= USA Act and the Financial Anti-Terrorism Act =

The USA Act and the Financial Anti-Terrorism Act are the legislative precursors to the USA PATRIOT Act.

==USA Act==
The USA Act (Uniting and Strengthening America Act of 2001) is an expansion of the Foreign Intelligence Surveillance Act (FISA) of 1978.

The primary difference between the USA Act and FISA is the definition of terrorism. In FISA, terrorism is limited to acts that are "backed by a foreign power." The phrase "foreign power" is commonly interpreted to refer to a foreign government. Focus on Al Qaeda after September 11 raised the issue that there are terrorists who are not backed by a foreign government and even those who may act completely alone. In the USA Act, terrorism was redefined to be activity that appears to be intended to (1) intimidate or coerce the government or civil population AND (2) breaks criminal laws AND (3) endangers human life.

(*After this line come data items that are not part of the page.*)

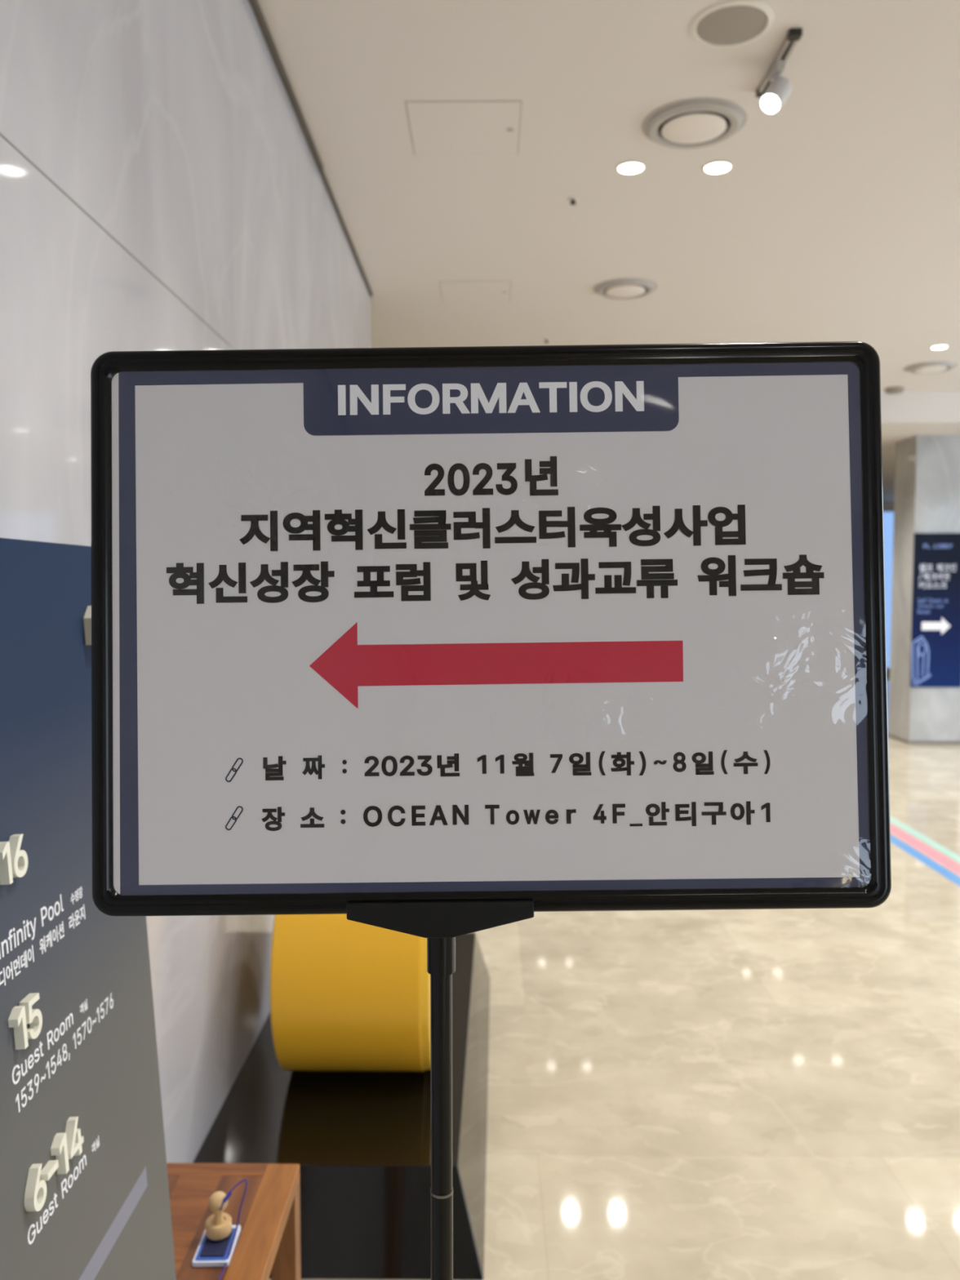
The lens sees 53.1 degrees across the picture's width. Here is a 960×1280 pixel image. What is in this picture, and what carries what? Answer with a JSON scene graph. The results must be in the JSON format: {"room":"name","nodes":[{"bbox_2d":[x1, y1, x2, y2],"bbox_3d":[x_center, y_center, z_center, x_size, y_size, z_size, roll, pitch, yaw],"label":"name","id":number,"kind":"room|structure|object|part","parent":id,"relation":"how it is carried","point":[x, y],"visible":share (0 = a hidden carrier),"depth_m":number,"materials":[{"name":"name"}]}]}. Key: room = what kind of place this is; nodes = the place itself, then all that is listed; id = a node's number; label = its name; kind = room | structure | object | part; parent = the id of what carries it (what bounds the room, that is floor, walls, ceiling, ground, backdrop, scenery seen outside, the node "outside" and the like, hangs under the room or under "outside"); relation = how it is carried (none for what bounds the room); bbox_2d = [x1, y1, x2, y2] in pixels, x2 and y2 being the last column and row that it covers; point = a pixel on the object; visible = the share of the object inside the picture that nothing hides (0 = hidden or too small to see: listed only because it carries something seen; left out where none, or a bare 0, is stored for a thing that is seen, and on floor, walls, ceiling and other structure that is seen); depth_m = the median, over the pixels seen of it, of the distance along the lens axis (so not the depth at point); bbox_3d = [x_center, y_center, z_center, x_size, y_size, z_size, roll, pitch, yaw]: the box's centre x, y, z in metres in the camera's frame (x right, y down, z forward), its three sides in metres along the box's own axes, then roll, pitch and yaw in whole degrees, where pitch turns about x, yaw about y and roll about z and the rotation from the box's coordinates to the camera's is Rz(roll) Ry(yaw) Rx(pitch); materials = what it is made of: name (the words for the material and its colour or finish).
{"room":"hotel lobby","nodes":[
{"label":"hotel lobby","id":0,"kind":"room"},
{"bbox_2d":[0,0,370,1163],"bbox_3d":[-0.808,-0.045,-0.264,0.289,3.120,11.463,0,3,1],"label":"wall","id":1,"kind":"structure","parent":0,"point":[174,125],"depth_m":1.95,"materials":[{"name":"grey stone"}]},
{"bbox_2d":[0,133,231,347],"bbox_3d":[-0.678,-0.505,-1.776,0.003,0.003,8.500,0,3,1],"label":"trim","id":2,"kind":"structure","parent":1,"relation":"attached to","point":[1,134],"depth_m":1.62,"materials":[{"name":"grey metal"}]},
{"bbox_2d":[248,0,373,296],"bbox_3d":[-0.654,-1.591,-0.355,0.018,0.022,11.463,0,3,1],"label":"trim","id":3,"kind":"structure","parent":1,"relation":"attached to","point":[255,5],"depth_m":3.25,"materials":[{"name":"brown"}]},
{"bbox_2d":[257,0,959,392],"bbox_3d":[1.397,-1.962,4.982,11.700,0.100,22.200,0,3,1],"label":"ceiling","id":4,"kind":"structure","parent":0,"point":[835,216],"depth_m":3.83,"materials":[{"name":"white paint"}]},
{"bbox_2d":[404,100,521,155],"bbox_3d":[-0.054,-1.820,3.428,0.393,0.004,0.402,0,3,1],"label":"access hatch","id":5,"kind":"object","parent":4,"relation":"attached to","point":[457,126],"visible":1,"depth_m":3.41,"materials":[{"name":"beige paint"}]},
{"bbox_2d":[439,280,511,302],"bbox_3d":[-0.024,-1.931,5.336,0.389,0.004,0.377,0,3,1],"label":"access hatch","id":6,"kind":"object","parent":4,"relation":"attached to","point":[451,291],"visible":1,"depth_m":5.31,"materials":[{"name":"beige paint"}]},
{"bbox_2d":[567,196,578,204],"bbox_3d":[0.392,-1.847,4.049,0.048,0.022,0.048,0,3,1],"label":"sprinkler","id":7,"kind":"object","parent":4,"relation":"attached to","point":[572,199],"visible":1,"depth_m":4.04,"materials":[{"name":"beige"}]},
{"bbox_2d":[593,277,657,299],"bbox_3d":[0.797,-1.914,5.268,0.349,0.031,0.349,0,3,1],"label":"ceiling vent","id":8,"kind":"object","parent":4,"relation":"in","point":[627,288],"visible":1,"depth_m":5.21,"materials":[{"name":"grey metal"}]},
{"bbox_2d":[615,160,645,174],"bbox_3d":[0.588,-1.838,3.744,0.116,0.005,0.116,0,3,1],"label":"recessed light","id":9,"kind":"object","parent":4,"relation":"in","point":[631,167],"visible":1,"depth_m":3.74,"materials":[{"name":"beige"}]},
{"bbox_2d":[641,97,747,149],"bbox_3d":[0.753,-1.804,3.386,0.364,0.032,0.364,0,3,1],"label":"ceiling vent","id":10,"kind":"object","parent":4,"relation":"in","point":[700,122],"visible":1,"depth_m":3.34,"materials":[{"name":"grey metal"}]},
{"bbox_2d":[702,160,733,174],"bbox_3d":[0.925,-1.838,3.741,0.116,0.005,0.116,0,3,1],"label":"recessed light","id":11,"kind":"object","parent":4,"relation":"in","point":[716,167],"visible":1,"depth_m":3.74,"materials":[{"name":"beige"}]},
{"bbox_2d":[689,0,773,48],"bbox_3d":[0.729,-1.781,2.785,0.236,0.007,0.236,0,3,1],"label":"ceiling speaker","id":12,"kind":"object","parent":4,"relation":"attached to","point":[731,23],"visible":1,"depth_m":2.77,"materials":[{"name":"beige"}]},
{"bbox_2d":[755,27,802,114],"bbox_3d":[0.920,-1.717,2.990,0.104,0.159,0.360,0,3,1],"label":"track spotlight","id":13,"kind":"object","parent":4,"relation":"attached to","point":[774,89],"visible":1,"depth_m":2.96,"materials":[{"name":"beige metal"}]},
{"bbox_3d":[0.925,-1.787,2.986,0.032,0.018,0.330,0,3,1],"label":"track rail","id":14,"kind":"part","parent":13,"relation":"part of","materials":[{"name":"beige metal"}]},
{"bbox_2d":[884,386,904,394],"bbox_3d":[3.435,-2.063,7.962,0.150,0.045,0.150,0,3,1],"label":"smoke detector","id":15,"kind":"object","parent":4,"relation":"attached to","point":[895,389],"visible":1,"depth_m":7.91,"materials":[{"name":"beige"}]},
{"bbox_2d":[903,360,957,373],"bbox_3d":[3.364,-2.024,7.178,0.364,0.032,0.364,0,3,1],"label":"ceiling vent","id":16,"kind":"object","parent":4,"relation":"in","point":[929,367],"visible":1,"depth_m":7.11,"materials":[{"name":"grey metal"}]},
{"bbox_2d":[929,344,948,349],"bbox_3d":[3.142,-2.002,6.575,0.116,0.005,0.116,0,3,1],"label":"recessed light","id":17,"kind":"object","parent":4,"relation":"in","point":[941,346],"visible":1,"depth_m":6.57,"materials":[{"name":"beige"}]},
{"bbox_2d":[268,674,959,1279],"bbox_3d":[1.397,1.252,5.169,11.700,0.100,22.200,0,3,1],"label":"floor","id":18,"kind":"structure","parent":0,"point":[718,1094],"depth_m":2.88,"materials":[{"name":"beige stone"}]},
{"bbox_2d":[0,537,176,1279],"bbox_3d":[-0.406,0.683,0.835,0.240,1.534,0.420,0,3,1],"label":"board","id":19,"kind":"object","parent":18,"relation":"on","point":[84,1186],"visible":1,"depth_m":0.83,"materials":[{"name":"blue plastic"}]},
{"bbox_2d":[166,1163,301,1279],"bbox_3d":[-0.435,1.081,1.225,0.369,0.700,0.253,0,3,1],"label":"side table","id":20,"kind":"object","parent":18,"relation":"on","point":[268,1241],"visible":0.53,"depth_m":1.25,"materials":[{"name":"brown wood"}]},
{"bbox_2d":[192,1225,240,1266],"bbox_3d":[-0.317,0.730,1.160,0.043,0.008,0.066,0,3,-1],"label":"pad","id":21,"kind":"object","parent":20,"relation":"on","point":[208,1254],"visible":0.73,"depth_m":1.14,"materials":[{"name":"blue plastic"}]},
{"bbox_2d":[195,1227,235,1260],"bbox_3d":[-0.317,0.728,1.158,0.037,0.001,0.056,0,3,-1],"label":"tray","id":22,"kind":"object","parent":21,"relation":"on","point":[206,1250],"depth_m":1.15,"materials":[{"name":"blue plastic"}]},
{"bbox_2d":[205,1191,231,1243],"bbox_3d":[-0.318,0.698,1.169,0.031,0.053,0.031,0,3,1],"label":"stamp","id":23,"kind":"object","parent":21,"relation":"on","point":[218,1225],"visible":1,"depth_m":1.16,"materials":[{"name":"beige wood"}]},
{"bbox_3d":[-0.318,0.690,1.169,0.023,0.036,0.023,0,3,1],"label":"handle","id":24,"kind":"part","parent":23,"relation":"part of","materials":[{"name":"brown wood"}]},
{"bbox_2d":[218,1178,247,1279],"bbox_3d":[-0.305,0.770,1.131,0.026,0.210,0.118,0,3,8],"label":"cord","id":25,"kind":"object","parent":20,"relation":"attached to","point":[229,1193],"visible":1,"depth_m":1.16,"materials":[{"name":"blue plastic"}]},
{"bbox_3d":[-0.266,1.086,1.334,0.034,0.676,0.034,0,3,1],"label":"leg","id":26,"kind":"part","parent":20,"relation":"part of","materials":[{"name":"brown wood"}]},
{"bbox_2d":[192,932,489,1279],"bbox_3d":[-0.302,1.231,2.866,0.666,0.210,1.592,0,3,1],"label":"plinth","id":27,"kind":"object","parent":18,"relation":"on","point":[360,1141],"visible":0.56,"depth_m":2.23,"materials":[{"name":"black stone"}]},
{"bbox_2d":[270,914,430,1071],"bbox_3d":[-0.310,0.840,2.606,0.384,0.600,0.600,0,3,1],"label":"drum","id":28,"kind":"object","parent":27,"relation":"on","point":[346,995],"visible":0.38,"depth_m":2.32,"materials":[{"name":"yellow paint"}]},
{"bbox_2d":[90,341,891,1279],"bbox_3d":[0.001,0.652,0.564,0.352,1.633,0.318,3,4,41],"label":"sign stand","id":29,"kind":"object","parent":18,"relation":"on","point":[437,917],"visible":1,"depth_m":0.52,"materials":[{"name":"black plastic"}]},
{"bbox_2d":[111,362,870,895],"bbox_3d":[0.004,-0.007,0.524,0.416,0.293,0.024,0,3,0],"label":"poster","id":30,"kind":"object","parent":29,"relation":"on","point":[493,628],"visible":1,"depth_m":0.52,"materials":[{"name":"white paper"}]},
{"bbox_3d":[0.004,-0.007,0.528,0.437,0.314,0.041,0,3,1],"label":"frame","id":31,"kind":"part","parent":29,"relation":"part of","materials":[{"name":"black plastic"}]},
{"bbox_2d":[889,823,959,875],"bbox_3d":[2.528,1.168,5.754,0.090,0.001,6.400,0,3,1],"label":"guide line","id":32,"kind":"object","parent":18,"relation":"on","point":[947,862],"visible":0.44,"depth_m":5.43,"materials":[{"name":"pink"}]},
{"bbox_2d":[889,816,959,862],"bbox_3d":[2.620,1.168,5.753,0.065,0.001,6.400,0,3,1],"label":"guide line","id":33,"kind":"object","parent":18,"relation":"on","point":[944,851],"visible":0.44,"depth_m":5.63,"materials":[{"name":"green"}]},
{"bbox_2d":[890,834,959,886],"bbox_3d":[2.430,1.168,5.755,0.075,0.001,6.400,0,3,1],"label":"guide line","id":34,"kind":"object","parent":18,"relation":"on","point":[916,854],"visible":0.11,"depth_m":5.22,"materials":[{"name":"blue"}]},
{"bbox_2d":[883,500,893,674],"bbox_3d":[1.499,-0.994,16.056,11.700,3.120,0.200,0,3,1],"label":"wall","id":35,"kind":"structure","parent":0,"point":[888,505],"depth_m":15.84,"materials":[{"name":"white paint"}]},
{"bbox_2d":[883,511,893,667],"bbox_3d":[6.694,-0.830,16.003,1.290,2.600,0.070,0,3,1],"label":"window","id":36,"kind":"structure","parent":35,"relation":"in","point":[888,517],"depth_m":15.98,"materials":[{"name":"blue glass"}]},
{"bbox_2d":[880,391,959,500],"bbox_3d":[4.812,-2.194,11.984,4.600,0.250,7.730,0,3,1],"label":"wall","id":37,"kind":"structure","parent":0,"point":[904,415],"depth_m":8.14,"materials":[{"name":"white paint"}]},
{"bbox_2d":[888,435,959,741],"bbox_3d":[5.359,-0.468,9.174,2.653,2.870,0.470,0,3,1],"label":"wall column","id":38,"kind":"structure","parent":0,"point":[926,491],"depth_m":9.02,"materials":[{"name":"grey stone"}]},
{"bbox_2d":[888,733,959,744],"bbox_3d":[5.359,0.950,9.255,2.661,0.030,0.480,0,3,1],"label":"baseboard","id":39,"kind":"structure","parent":38,"relation":"attached to","point":[912,742],"depth_m":9.03,"materials":[{"name":"grey stone"}]},
{"bbox_2d":[910,533,959,687],"bbox_3d":[4.256,-0.275,8.945,0.472,1.430,0.031,0,3,1],"label":"sign","id":40,"kind":"object","parent":38,"relation":"attached to","point":[935,660],"visible":1,"depth_m":8.93,"materials":[{"name":"blue"}]}
]}

==Financial Anti-Terrorism Act==

The Financial Anti-Terrorism Act of 2001 was a bill calling for the Federal Government to have the increased ability to control and monitor financial criminals and the ability to sentence them.

The Financial Anti-Terrorism Act allows:
- Criminals to be punished, those who were engaged in illegal money practices
- Gives procedural guidelines for Federal subpoenas for records of funds in correspondent bank accounts
- Federal jurisdiction over foreign money launderers and over money laundered through a foreign bank
- All financial institutions to be forced to form an anti-money laundering program

==Legislative history: combining into the USA PATRIOT Act==

The USA Act passed the House on October 12, 2001, and by the Senate on October 11, 2001.

On October 17, 2001 the Financial Anti-Terrorism Act passed the House of Representatives: 412-1. The only Representative to vote "Nay" was Ron Paul.

The USA Act and the Financial Anti-Terrorism Act were combined to become the USA PATRIOT Act on October 26, 2001.